De rechtbank ziet in wat eiseres heeft aangevoerd geen aanknopingspunt voor het oordeel dat het medisch advies van Dammar onjuist is. Eiseres erkent dat zij nog behandelmogelijkheden heeft. Alhoewel de uitkomst hiervan ongewis is, kan niet op voorhand al geconcludeerd worden dat eiseres desondanks altijd 24 uurs zorg in de nabijheid nodig zal hebben. Dat volgt ook niet uit de informatie van Fivoor van 9 december 2021. Daarin wordt geconcludeerd dat eiseres blijvend een 24 uurs lijntje met begeleiding nodig heeft om in het dagelijks leven te kunnen functioneren. Ter zitting heeft eiseres hierover verklaard dat zij bij [bedrijf] in de vorm van ambulante begeleiding een zogenoemde ‘panic button’ heeft. Eisers kan [bedrijf] 24 uur per dag bellen indien zij hulp nodig heeft. Hieruit volgt dat eiseres in staat is zelf adequaat hulp in te roepen en deze hulp kan afwachten. Niet gesteld of gebleken is dat deze vorm van ondersteuning ontoereikend is. Aan de voorwaarden voor zorg vanuit de Wlz wordt dan niet voldaan.
7. De rechtbank oordeelt dat verweerder zich mocht baseren op het (aanvullend) medisch advies in bezwaar. Op grond daarvan heeft verweerder terecht de aanvraag afgewezen. Het beroep is ongegrond.
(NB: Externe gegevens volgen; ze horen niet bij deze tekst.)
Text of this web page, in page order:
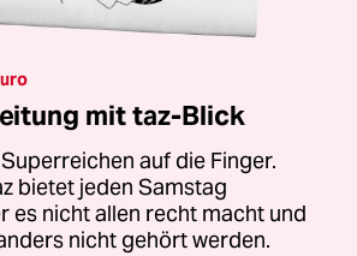
mit taz-Blick
auf die Finger.
bietet jeden Samstag
es nicht allen recht macht und
nicht gehört werden.
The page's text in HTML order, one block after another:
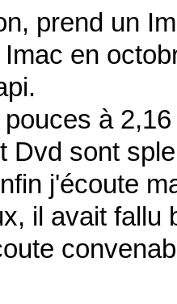
prend un
en
à
Dvd sont
j'écoute
il avait fallu
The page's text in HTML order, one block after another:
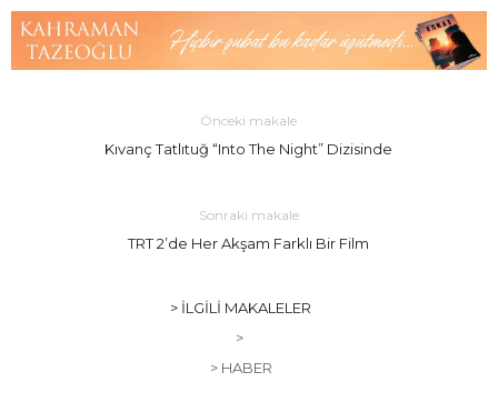
Önceki makale
Kıvanç Tatlıtuğ “Into The Night” Dizisinde
Sonraki makale
TRT 2’de Her Akşam Farklı Bir Film
> İLGILI MAKALELER
>
> HABER
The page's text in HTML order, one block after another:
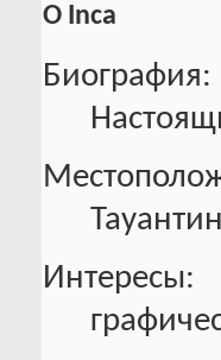
О Inca
Биография:
Интересы:
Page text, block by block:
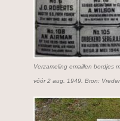
Verzameling emaillen bordjes
vóór 2 aug. 1949. Bron:
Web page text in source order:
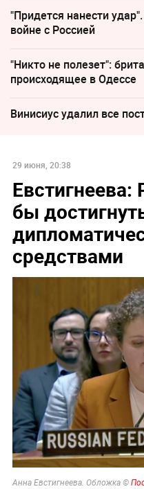
"Придется нанести
войне с Россией
"Никто не полезет":
происходящее в Одессе
Винисиус удалил все
29 июня, 20:38
бы
средствами
Анна Евстигнеева. Обложка ©
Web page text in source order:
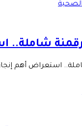
شاملة..
استعراض أهم
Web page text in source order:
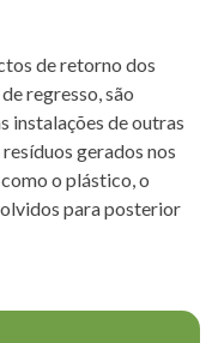
de retorno dos
regresso, são
instalações de outras
gerados nos
como o plástico, o
para posterior
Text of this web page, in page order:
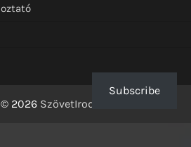
2026 SzövetIrodalom
Subscribe
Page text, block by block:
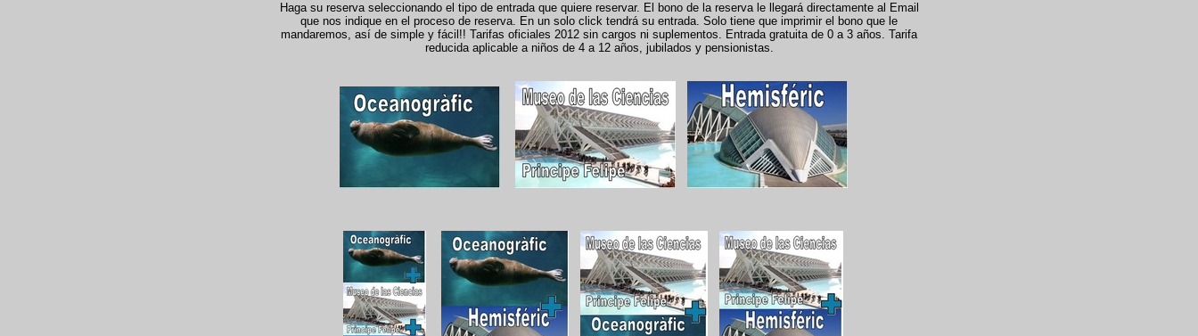
Haga su reserva seleccionando el tipo de entrada que quiere reservar. El bono de la reserva le llegará directamente al Email
que nos indique en el proceso de reserva. En un solo click tendrá su entrada. Solo tiene que imprimir el bono que le
mandaremos, así de simple y fácil!! Tarifas oficiales 2012 sin cargos ni suplementos. Entrada gratuita de 0 a 3 años. Tarifa
reducida aplicable a niños de 4 a 12 años, jubilados y pensionistas.
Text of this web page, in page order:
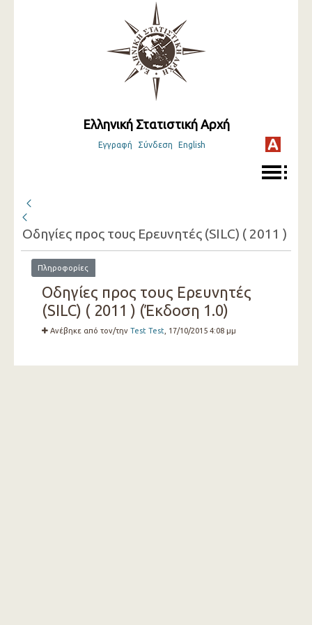
Ελληνική Στατιστική Αρχή
Εγγραφή Σύνδεση English
Οδηγίες προς τους Ερευνητές (SILC) ( 2011 )
Πληροφορίες
Οδηγίες προς τους Ερευνητές
(SILC) ( 2011 ) (Έκδοση 1.0)
Ανέβηκε από τον/την Test Test , 17/10/2015 4:08 μμ
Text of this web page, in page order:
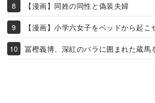
【漫画】同姓の同性と偽装夫婦
【漫画】小学六女子をベッドから起こ
冨樫義博、深紅のバラに囲まれた蔵馬
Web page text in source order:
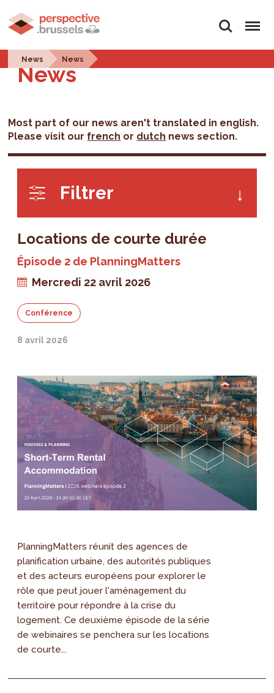
Rechercher
Menu
News News
News
Most part of our news aren't translated in english.
Please visit our french or dutch news section.
Filtrer
Locations de courte durée
Épisode 2 de PlanningMatters
Mercredi 22 avril 2026
Conférence
8 avril 2026
PlanningMatters réunit des agences de
planification urbaine, des autorités publiques
et des acteurs européens pour explorer le
rôle que peut jouer l'aménagement du
territoire pour répondre à la crise du
logement. Ce deuxième épisode de la série
de webinaires se penchera sur les locations
de courte...
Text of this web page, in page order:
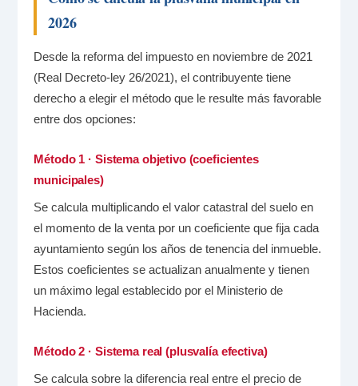
2026
Desde la reforma del impuesto en noviembre de 2021
(Real Decreto-ley 26/2021), el contribuyente tiene
derecho a elegir el método que le resulte más favorable
entre dos opciones:
Método 1 · Sistema objetivo (coeficientes
municipales)
Se calcula multiplicando el valor catastral del suelo en
el momento de la venta por un coeficiente que fija cada
ayuntamiento según los años de tenencia del inmueble.
Estos coeficientes se actualizan anualmente y tienen
un máximo legal establecido por el Ministerio de
Hacienda.
Método 2 · Sistema real (plusvalía efectiva)
Se calcula sobre la diferencia real entre el precio de
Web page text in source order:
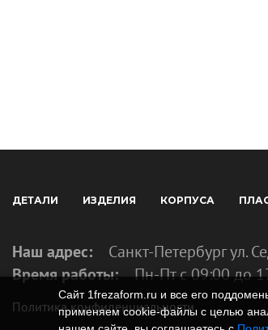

Voor een proceskostenveroordeling bestaat geen aanleiding.

Beslissing

De rechtbank verklaart het beroep ongegrond.
Deze uitspraak is gedaan door mr. S.G.M. van Veen, rechter, in aanwezigheid van
mr. H.J.J.M. Kock, griffier. De beslissing is in het openbaar uitgesproken op
24 februari 2022.
De griffier is verhinderdrechter
deze uitspraak te ondertekenen
Afschrift verzonden aan partijen op:

Rechtsmiddel

Tegen deze uitspraak kan binnen zes weken na de dag van verzending daarvan hoger beroep worden ingesteld bij de Centrale Raad van Beroep.